She was taller and more gangly than Asper, and Mirt got an unintentional elbow in his face for his pains, but in another moment she was coughing and crying all over her desk, with Mirt resting one hand on her flank to keep her standing.
It took her some time to recover her breath, and Mirt passed it by reading her book-it was a heaving-bosoms affair, by Sharess!-aloud.
"'The bruising strength of his grip made her gasp, and even as she twisted furiously away, cursing her silks for their lack of handy daggers, she knew she'd been dangerously-possibly fatally-wrong about him.'
'"A moment later, her fingers found what they'd been straining for… and a moment after that, he knew it too.'"
Mirt chuckled. "Ho-ho, but this is ripe stuff!" He thumbed a few pages, ate the discarded end of her bun with lip-smacking enjoyment, then glanced at still-heaving shoulders and asked, "Are ye all right yet, lass?"
"M-my… my…" She was still fighting for breath and turning to face him slowly, hands far from her belt dagger-or the one strapped to her ankle that Mirt's rough medicine had just revealed.
"Wand? 'Tis under my boot-and staying there, until ye settle down."
"Who are you?"
Mirt grinned at what he could see of the tear-streaked face through all the hair. "Call me Elminster-and get me Laeral straightaway, aye?"
Large, dark eyes goggled at him as frantic fingers dragged hair out of the way, then the still-raw voice that went with them managed to stammer, "The L-Lady Laeral is, uh, elsewhere at the moment."
"Then," Mirt growled grandly, "I suppose Old Windbag-Khelben, to ye-will have to do."
A strange expression crossed the guard-prentice's face as mirth rose to join anger and embarrassment. Abruptly she gasped, "Stay here!" and rushed out of the room, looking even more like she was struggling not to laugh.
Mirt waited for her to look back and then disappear around the first bend of the ascending stair. Then he set off after her.
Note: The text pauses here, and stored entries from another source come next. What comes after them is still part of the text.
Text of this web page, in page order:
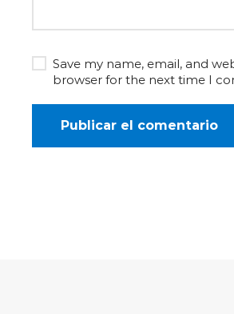
Save my name, email, and
browser for the next time I
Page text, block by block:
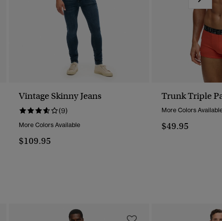
Vintage Skinny Jeans
(9)
More Colors Available
$109.95
Trunk Triple
More Colors
$49.95
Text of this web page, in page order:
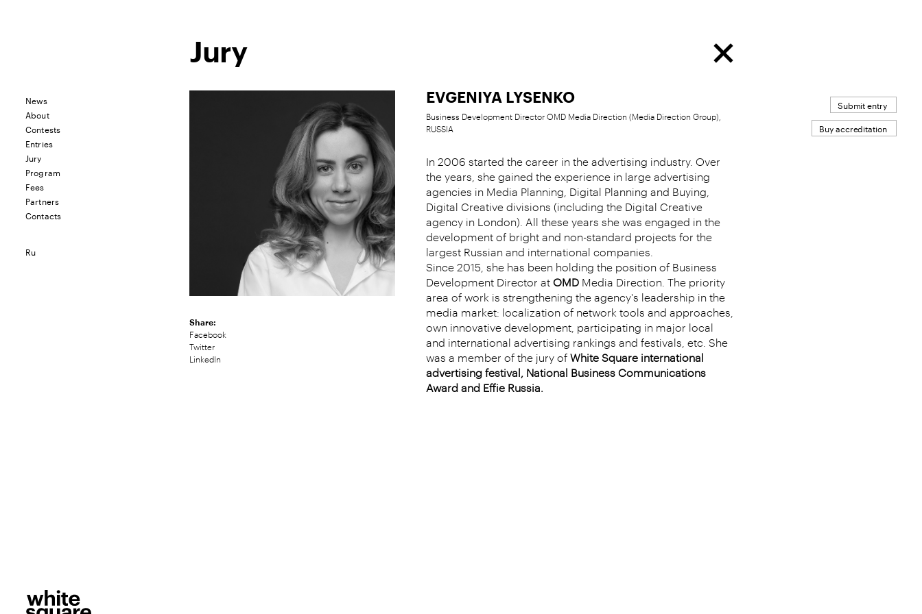
News
About
Contests
Entries
Jury
Program
Fees
Partners
Contacts
Ru
Submit entry
Buy accreditation
Jury
EVGENIYA LYSENKO
Business Development Director OMD Media Direction (Media Direction Group),
RUSSIA
In 2006 started the career in the advertising industry. Over
the years, she gained the experience in large advertising
agencies in Media Planning, Digital Planning and Buying,
Digital Creative divisions (including the Digital Creative
agency in London). All these years she was engaged in the
development of bright and non-standard projects for the
largest Russian and international companies.
Since 2015, she has been holding the position of Business
Development Director at OMDMedia Direction. The priority
area of work is strengthening the agency's leadership in the
media market: localization of network tools and approaches,
own innovative development, participating in major local
and international advertising rankings and festivals, etc. She
was a member of the jury of White Square international
advertising festival, National Business Communications
Award and Effie Russia.
Share:
Facebook
Twitter
LinkedIn
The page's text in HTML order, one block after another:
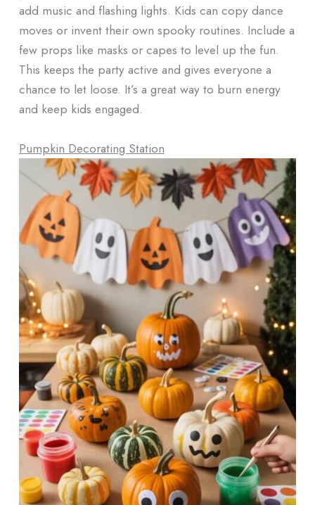
add music and flashing lights. Kids can copy dance
moves or invent their own spooky routines. Include a
few props like masks or capes to level up the fun.
This keeps the party active and gives everyone a
chance to let loose. It’s a great way to burn energy
and keep kids engaged.
Pumpkin Decorating Station
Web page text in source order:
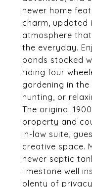
newer home
charm, updated
atmosphere
the everyday.
ponds stocked
riding four
gardening in
hunting, or
The original
property and
in-law suite,
creative space.
newer septic
limestone well
plenty of
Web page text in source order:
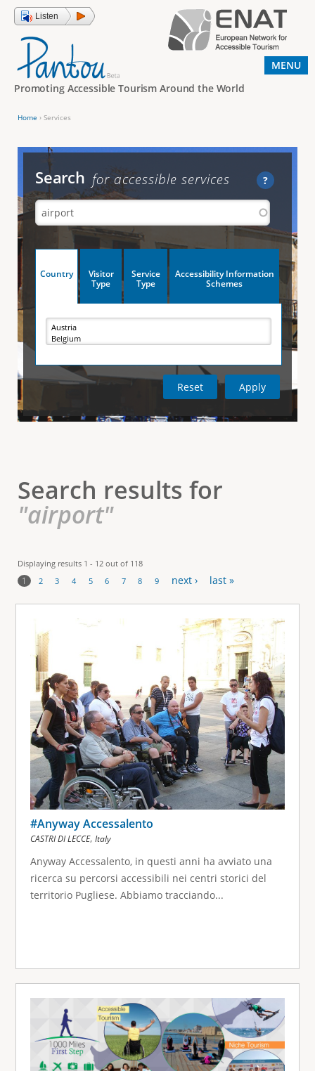
Jump to navigation
Listen
Promoting Accessible Tourism Around the World
o
a
r
e
h
e
r
e
Home › Services
Search ?
for accessible services
V
c
T
a
s
Country
v
e
a
)
Visitor
Type
Service
Type
Accessibility Information
Schemes
Search results for
"airport"
Displaying results 1 - 12 out of 118
P
1 2 3 4 5 6 7 8 9 next › last »
#Anyway Accessalento
CASTRI DI LECCE, Italy
Anyway Accessalento, in questi anni ha avviato una
ricerca su percorsi accessibili nei centri storici del
territorio Pugliese. Abbiamo tracciando...
MENU
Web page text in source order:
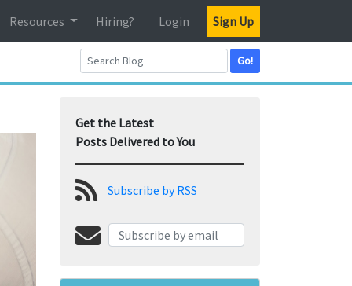
Resources Hiring? Login Sign Up
Go!
Get the Latest
Posts Delivered to You
Subscribe by RSS
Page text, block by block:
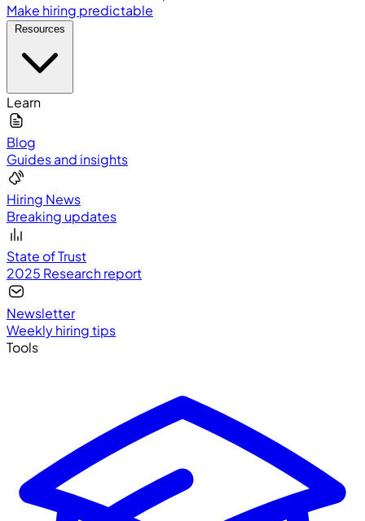
Make hiring predictable
Learn
Blog
Guides and insights
Hiring News
Breaking updates
State of Trust
2025 Research report
Newsletter
Weekly hiring tips
Tools
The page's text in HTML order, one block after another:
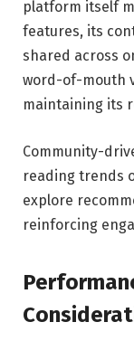
platform itself
features, its
shared across
word-of-mouth
maintaining its
Community-
reading trends
explore
reinforcing
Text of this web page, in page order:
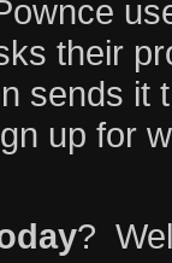
their
sends it
up for
?
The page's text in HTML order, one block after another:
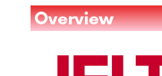
Overview
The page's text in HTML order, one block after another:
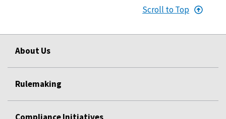
Scroll to Top
About Us
Rulemaking
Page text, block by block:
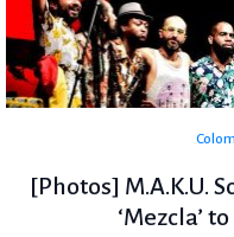
[Photos] M.A.K.U.
‘Mezcla’
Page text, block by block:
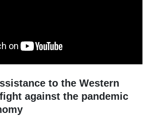
to the Western
against the pandemic
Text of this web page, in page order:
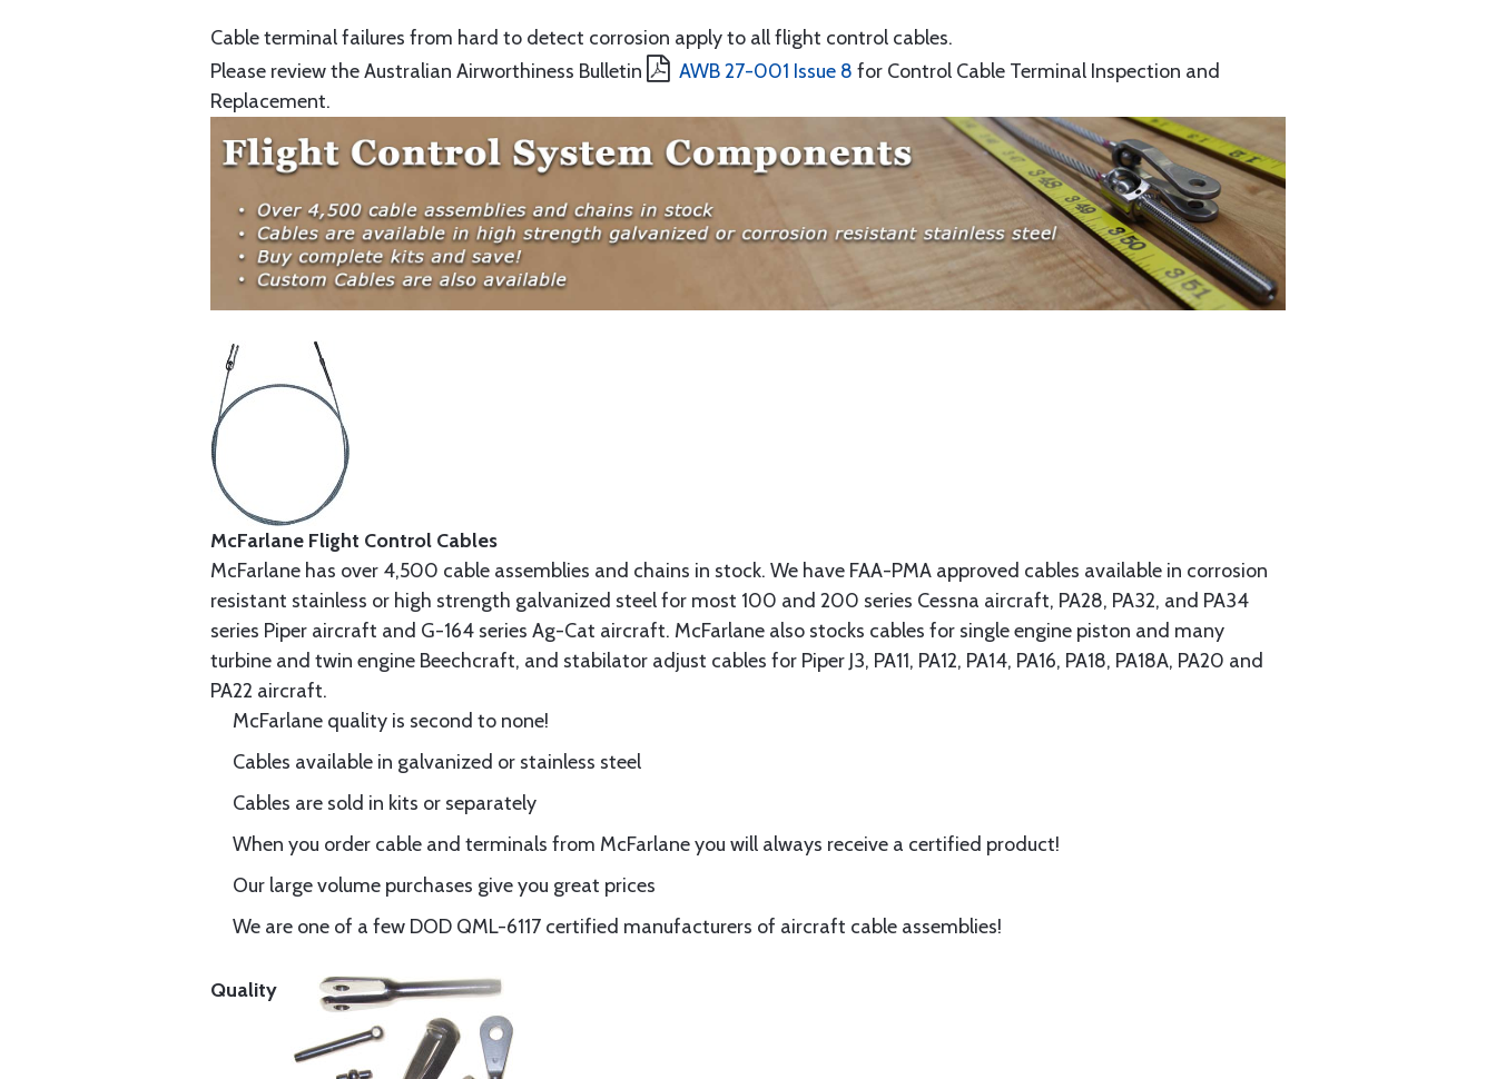
Cable terminal failures from hard to detect corrosion apply to all flight control cables.
Please review the Australian Airworthiness Bulletin
AWB 27-001 Issue 8 for Control Cable Terminal Inspection and
Replacement.
McFarlane Flight Control Cables
McFarlane has over 4,500 cable assemblies and chains in stock. We have FAA-PMA approved cables available in corrosion
resistant stainless or high strength galvanized steel for most 100 and 200 series Cessna aircraft, PA28, PA32, and PA34
series Piper aircraft and G-164 series Ag-Cat aircraft. McFarlane also stocks cables for single engine piston and many
turbine and twin engine Beechcraft, and stabilator adjust cables for Piper J3, PA11, PA12, PA14, PA16, PA18, PA18A, PA20 and
PA22 aircraft.
McFarlane quality is second to none!
Cables available in galvanized or stainless steel
Cables are sold in kits or separately
When you order cable and terminals from McFarlane you will always receive a certified product!
Our large volume purchases give you great prices
We are one of a few DOD QML-6117 certified manufacturers of aircraft cable assemblies!
Quality
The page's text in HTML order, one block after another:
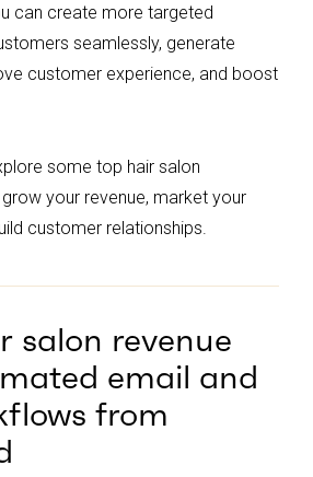
can create more targeted
seamlessly, generate
customer experience, and boost
some top hair salon
your revenue, market your
customer relationships.
salon revenue
email and
from
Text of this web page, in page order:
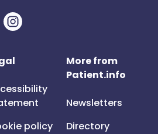
policy
More from
Patient.info
Newsletters
Directory
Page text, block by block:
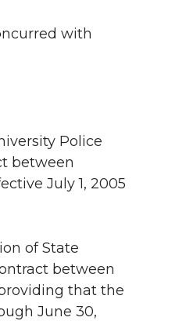
with
Police
between
July 1, 2005
of State
between
that the
June 30,
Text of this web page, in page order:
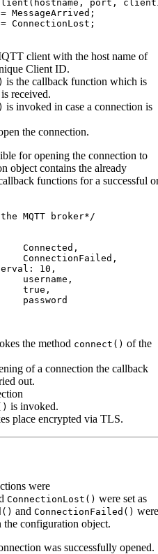
port,
MessageArrived;
ConnectionLost;
client with the host name of
Client ID.
) is the callback function which is
received.
) is invoked in case a connection is
the connection.
for opening the connection to
object contains the already
functions for a successful
MQTT broker*/
the method connect ( ) of the
of a connection the callback
out.
) is invoked.
place encrypted via TLS.
were
ConnectionLost ( ) were set as
( ) and ConnectionFailed ( ) were
the configuration object.
was successfully opened.
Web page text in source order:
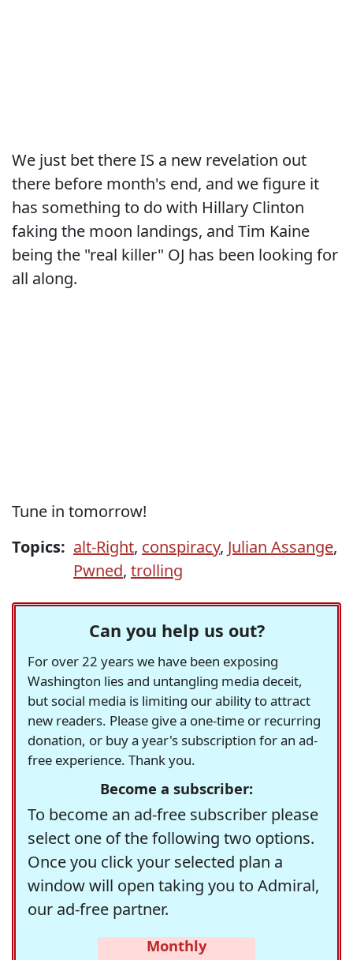
We just bet there IS a new revelation out
there before month's end, and we figure it
has something to do with Hillary Clinton
faking the moon landings, and Tim Kaine
being the "real killer" OJ has been looking for
all along.
Tune in tomorrow!
Topics: alt-Right, conspiracy, Julian Assange,
Pwned, trolling
Can you help us out?
For over 22 years we have been exposing
Washington lies and untangling media deceit,
but social media is limiting our ability to attract
new readers. Please give a one-time or recurring
donation, or buy a year's subscription for an ad-
free experience. Thank you.
Become a subscriber:
To become an ad-free subscriber please
select one of the following two options.
Once you click your selected plan a
window will open taking you to Admiral,
our ad-free partner.
Monthly
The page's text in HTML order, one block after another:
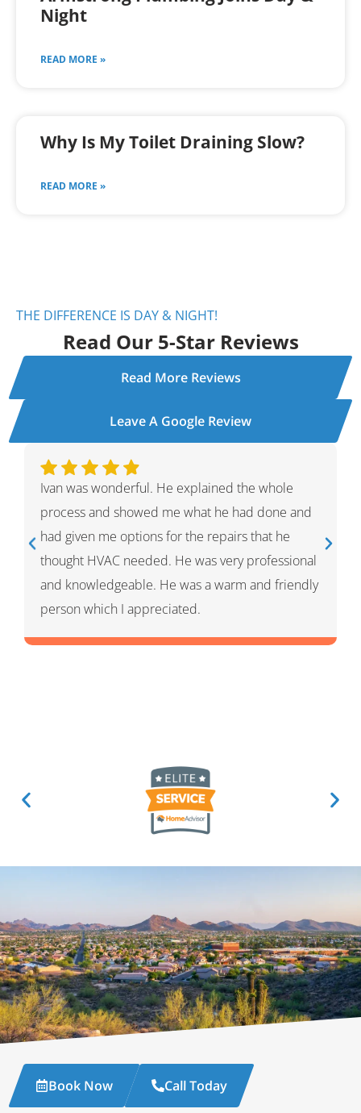
Night
READ MORE »
Why Is My Toilet Draining Slow?
READ MORE »
THE DIFFERENCE IS DAY & NIGHT!
Read Our 5-Star Reviews
Read More Reviews
Leave A Google Review
Ivan was wonderful. He explained the whole
process and showed me what he had done and
had given me options for the repairs that he
thought HVAC needed. He was very professional
and knowledgeable. He was a warm and friendly
person which I appreciated.
Book Now Call Today
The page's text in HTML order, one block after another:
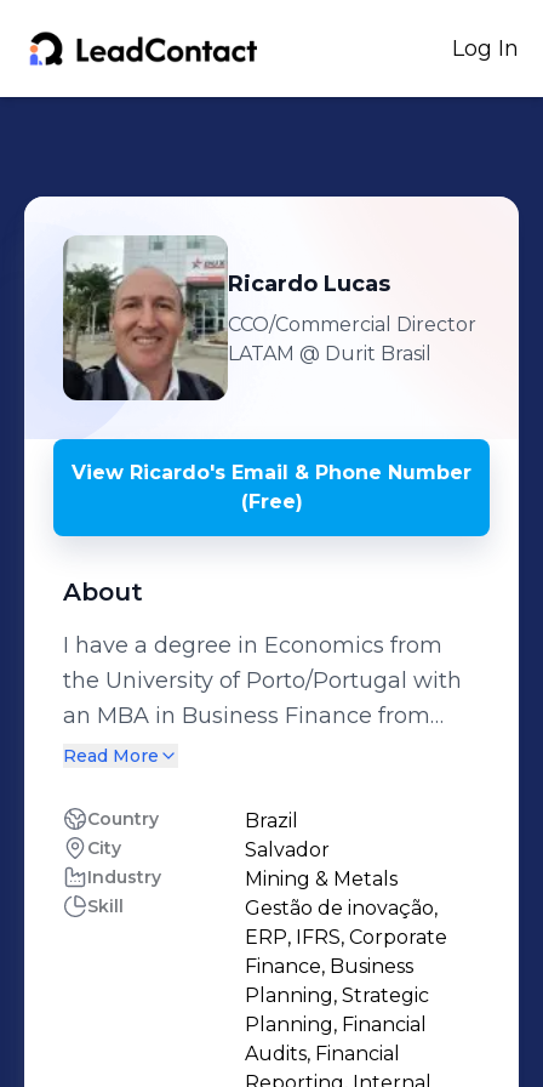
Log In
Ricardo Lucas
CCO/Commercial Director
LATAM @ Durit Brasil
View Ricardo's Email & Phone Number
(Free)
About
I have a degree in Economics from
the University of Porto/Portugal with
an MBA in Business Finance from
FGV/Brasil. I have 25 years of
companies in the segments:
industrial, real estate, agricultural and
agro-industrial in Portugal and Brazil.
I have experience in leading the
commercial, financial, accounting,
tax, information technology and
people management areas. Since
2020 I have been Durit Brasil's
Read More
Country Brazil
City Salvador
Industry Mining & Metals
Skill
Gestão de inovação,
ERP, IFRS, Corporate
Finance, Business
Planning, Strategic
Planning, Financial
Audits, Financial

He knew where she was almost certainly heading.
A short but wheezing journey later, they arrived more or less together at a certain door, where the guard-prentice gave Mirt an angry, helpless glare, and whispered something to its latch, almost as if she was kissing it.
The door clicked and moved a little, as if a lock had been released, and the apprentice quickly stepped forward, whirling to slam it shut again-and discovered that the fat stranger had somehow crossed three paces of passage and got not just his foot, but an entire leg through the door in her wake, and there was just no way she was going to be able to get it closed.
The rest of Mirt followed his bold leg into the chamber, favoring her with a fond grin. "Shouldn't ye be getting back to your post?"
The mage drew herself up to say something really blistering-and someone else said an oath for her, a long and heartfelt string of obscenities that owed so much to spell-inferences and references to wizards long dead that its heat was quite lost in its own bewildering grandeur.
"I love ye, too," Mirt replied affably, as the Lord Mage of Waterdeep came toward them like a thundercloud, with the chaos of collapsing spells singing and lashing across the vast chamber behind him like wildly whipping mooring ropes flung by a storm-ropes that glowed and spat showers of sparks and flung lightnings, that is.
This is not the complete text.